¹ From the Centre for Food and Health (MCW and MJG), the School of Biomolecular and Biomedical Sciences, Conway Institute (LB), and the School of Medicine and Medical Science, Conway Institute (AF and DGH), University College Dublin, Ireland, and the Unite de Nutrition Humaine, Institute National de la Recherche Agronomique, St-Genès-Champanelle, France (EPG, JLS, and AS)

Background: Diversity in dietary intake contributes to variation in human metabolomic profiles and artifacts from acute dietary intake can affect metabolomics data.

Objective: We investigated the role of dietary phytochemicals on shaping human urinary metabolomic profiles.

Design: First void urine samples were collected from 21 healthy volunteers (12 women, 9 men) following their normal diet (ND), a 2-d low-phytochemical diet (LPD), or a 2-d standard phytochemical diet (SPD). Nutrient intake was assessed during the study. Urine samples were analyzed by using ¹H nuclear magnetic resonance spectroscopy (¹H NMR) and mass spectrometry (MS), which was followed by multivariate data analysis.
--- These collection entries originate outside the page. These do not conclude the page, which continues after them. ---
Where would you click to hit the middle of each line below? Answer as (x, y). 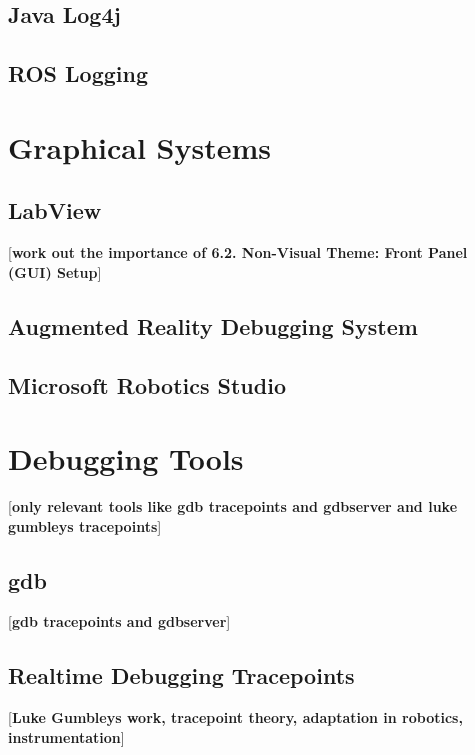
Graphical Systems (139, 146)
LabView (55, 210)
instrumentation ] (66, 736)
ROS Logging (78, 73)
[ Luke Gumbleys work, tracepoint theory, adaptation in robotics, (235, 717)
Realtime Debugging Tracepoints (181, 675)
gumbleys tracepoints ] (85, 525)
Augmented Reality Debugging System (213, 325)
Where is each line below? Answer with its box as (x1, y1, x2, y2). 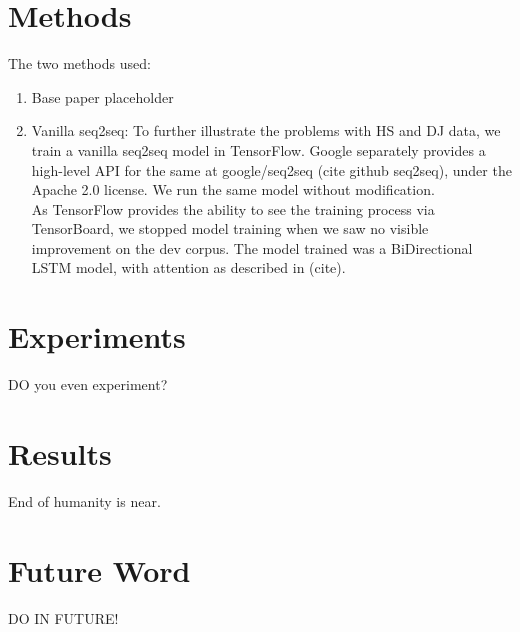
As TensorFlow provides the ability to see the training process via (31, 198, 435, 219)
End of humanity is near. (8, 490, 161, 511)
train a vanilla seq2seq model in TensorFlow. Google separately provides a (31, 139, 486, 160)
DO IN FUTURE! (8, 607, 119, 628)
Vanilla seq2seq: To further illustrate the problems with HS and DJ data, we (31, 120, 501, 141)
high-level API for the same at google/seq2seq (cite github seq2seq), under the (31, 159, 512, 180)
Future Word (8, 549, 191, 590)
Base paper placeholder (31, 86, 174, 107)
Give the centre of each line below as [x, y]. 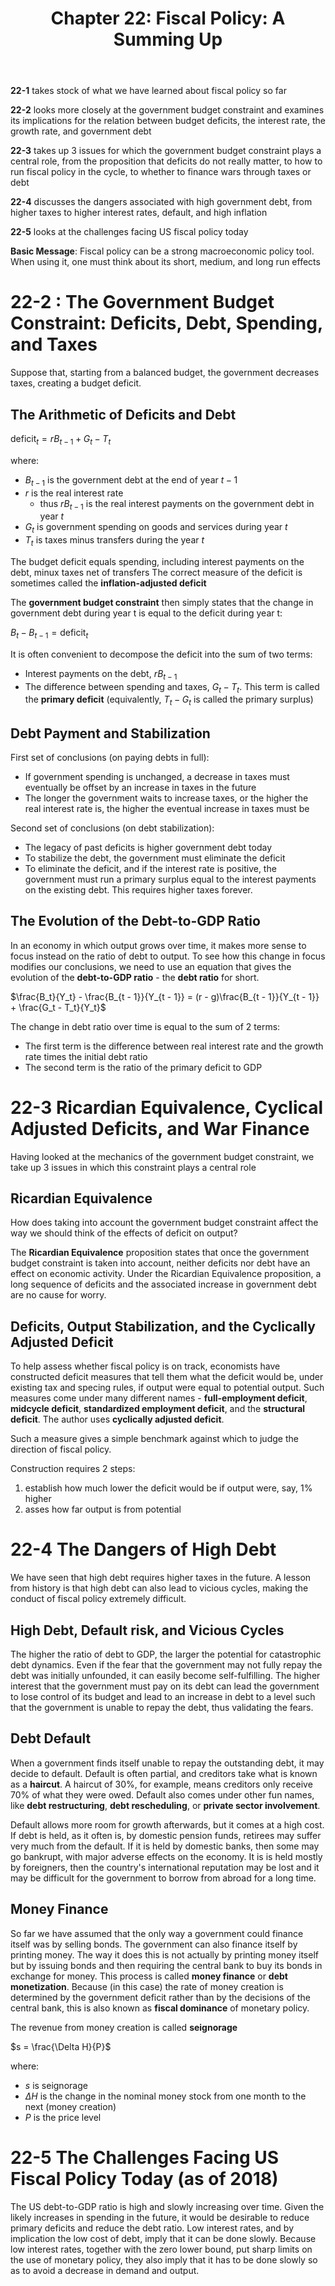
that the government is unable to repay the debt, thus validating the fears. [162, 1708]
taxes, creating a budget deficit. [76, 383]
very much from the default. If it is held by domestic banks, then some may [165, 1846]
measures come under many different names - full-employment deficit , [159, 1398]
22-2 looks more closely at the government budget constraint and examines [167, 110]
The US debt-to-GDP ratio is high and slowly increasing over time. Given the [167, 2206]
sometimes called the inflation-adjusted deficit [108, 583]
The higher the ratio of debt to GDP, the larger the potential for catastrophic [166, 1654]
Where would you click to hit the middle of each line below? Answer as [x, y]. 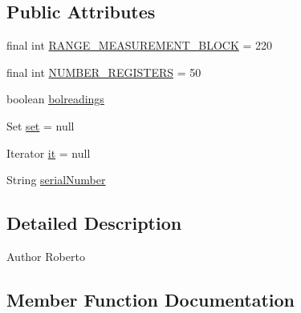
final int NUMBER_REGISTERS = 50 [104, 72]
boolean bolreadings [55, 99]
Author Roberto [46, 256]
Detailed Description [94, 223]
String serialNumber [56, 180]
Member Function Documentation [151, 299]
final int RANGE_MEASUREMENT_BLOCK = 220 [140, 45]
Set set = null [41, 125]

Results: Macronutrient intake did not change throughout the study. Partial least-squares-discriminant analysis indicated a clear distinction between the LPD samples and the ND and SPD samples, relating to creatinine and methylhistidine excretion after the LPD and hippurate excretion after the ND and SPD. The predictive power of the LPD versus the ND model was 74 ± 3% and 82 ± 6% with the ¹H NMR and MS data sets, respectively. The predictive power of the LPD versus the SPD model was 83 ± 8% and 69 ± 4% for the ¹H NMR and MS data sets respectively. A cross platform comparison of both data sets by co-inertia analysis showed a similar distinction between the LPD and SPD.

Conclusions: Acute changes in urinary metabolomic profiles occur after the consumption of dietary phytochemicals. Dietary restrictions in the 24 h before sample collection may reduce diversity in phytochemical intakes and therefore reduce variation and improve data interpretation in metabolomics studies using urine.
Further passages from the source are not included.